Robert Wood Johnson knew. He could smell the problem from the front row of the lecture hall. The first whiff told him onions. He puckered his mouth and nuzzled a deep gust; this time sure that the lecturer’s lunch included Jersey Dogs.

“We must isolate infections! They spread like your diseased arms to your neighbor—links and links of infections. And the doctors cut open their patience, and the patience suck up all the germs of the doctor.” Lister put his hands on his hips, flexing his posture to the most self-assured position. “Does anyone doubt that the patients are getting sick from their doctors?!”

It was obvious that R. Wood wanted to clap with everyone else. He even stood. Two hundred hands came together and pushed the lingering smell of onions all around whence before it was only a little cluster.

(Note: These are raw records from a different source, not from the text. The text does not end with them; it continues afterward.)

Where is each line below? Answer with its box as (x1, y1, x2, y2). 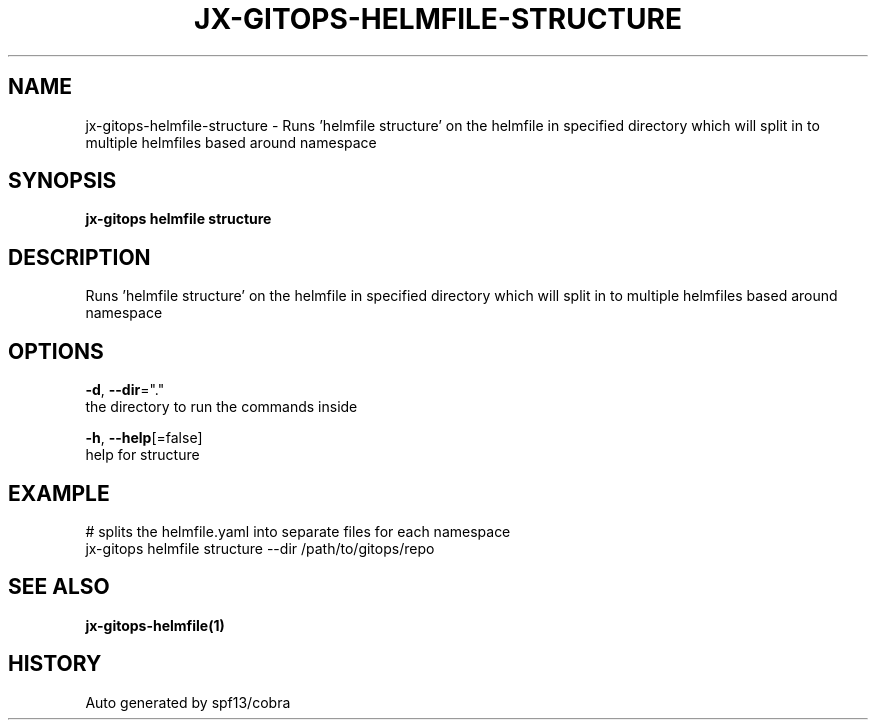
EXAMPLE (8, 480, 110, 506)
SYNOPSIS (8, 168, 117, 194)
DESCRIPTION (8, 244, 151, 270)
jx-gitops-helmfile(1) (85, 616, 225, 634)
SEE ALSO (8, 574, 110, 600)
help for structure (85, 446, 200, 464)
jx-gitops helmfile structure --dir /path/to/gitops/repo (85, 539, 435, 557)
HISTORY (8, 651, 102, 677)
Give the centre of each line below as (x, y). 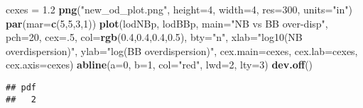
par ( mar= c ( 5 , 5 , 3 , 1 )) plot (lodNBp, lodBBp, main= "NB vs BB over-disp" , (167, 23)
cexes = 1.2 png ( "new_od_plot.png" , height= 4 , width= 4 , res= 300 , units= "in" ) (179, 9)
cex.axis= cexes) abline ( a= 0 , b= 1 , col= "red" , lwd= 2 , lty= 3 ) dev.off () (159, 65)
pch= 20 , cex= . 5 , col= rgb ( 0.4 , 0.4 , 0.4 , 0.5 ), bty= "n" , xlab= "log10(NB (154, 37)
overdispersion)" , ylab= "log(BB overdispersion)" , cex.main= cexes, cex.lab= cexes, (182, 50)
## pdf (21, 87)
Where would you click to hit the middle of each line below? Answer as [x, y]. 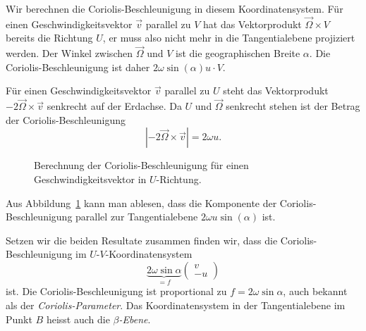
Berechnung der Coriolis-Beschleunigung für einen [141, 165]
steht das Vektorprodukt [276, 90]
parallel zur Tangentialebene [137, 217]
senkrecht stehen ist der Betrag [293, 106]
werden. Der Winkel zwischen [69, 53]
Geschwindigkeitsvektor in [90, 179]
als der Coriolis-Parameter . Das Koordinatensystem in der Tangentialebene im [176, 305]
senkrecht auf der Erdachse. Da [114, 106]
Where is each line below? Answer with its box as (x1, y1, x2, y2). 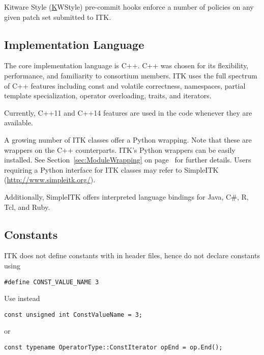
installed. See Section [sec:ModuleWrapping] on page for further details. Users (4, 154, 251, 165)
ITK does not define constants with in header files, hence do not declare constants (4, 250, 260, 261)
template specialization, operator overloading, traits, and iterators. (4, 90, 212, 101)
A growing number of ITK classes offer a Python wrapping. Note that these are (4, 134, 252, 145)
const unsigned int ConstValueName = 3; (4, 311, 143, 318)
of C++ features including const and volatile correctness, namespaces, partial (4, 80, 246, 91)
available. (4, 117, 33, 128)
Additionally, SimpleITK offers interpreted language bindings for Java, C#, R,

Men opened their mouths to whistle, they sucked in the airborne breath mites, and then laced their tonsils with onion caul. The crowd took in all the particles-- tongues stuck them, saliva imprinted the pheromone and reproduced the leaping bugs in seconds-- as one man turned to his neighbor, “Brilliant! Just brilliant,” passing on the remnants of the doctor to amplify someone’s garlic; the garlic merged with anchovies, anchovy breath played with smoker’s phlegm; oral-exhaust seeped with every billow.

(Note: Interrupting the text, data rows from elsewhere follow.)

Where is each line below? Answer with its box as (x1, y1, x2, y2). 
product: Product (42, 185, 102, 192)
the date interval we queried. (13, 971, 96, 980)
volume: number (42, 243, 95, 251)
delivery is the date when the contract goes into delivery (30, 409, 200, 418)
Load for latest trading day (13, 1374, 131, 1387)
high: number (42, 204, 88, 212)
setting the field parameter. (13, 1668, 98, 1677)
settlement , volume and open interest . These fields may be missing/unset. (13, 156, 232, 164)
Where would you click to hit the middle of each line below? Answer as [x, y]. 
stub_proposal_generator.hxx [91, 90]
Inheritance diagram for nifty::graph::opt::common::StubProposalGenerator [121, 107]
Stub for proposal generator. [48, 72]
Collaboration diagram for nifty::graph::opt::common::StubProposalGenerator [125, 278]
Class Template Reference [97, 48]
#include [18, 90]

R. Wood crouched in the line and covered his mouth by pulling over his blazer. More than anyone, he anticipated the door. “Infections must be isolated!” Screamed Lister as the choir of hosts coughed out their agreement. The translucent airs of the lecture hall, gloomed like a chimney stuffed with flaky skin cells; perspiration swarmed with passion; the exit portal a listless vacuum.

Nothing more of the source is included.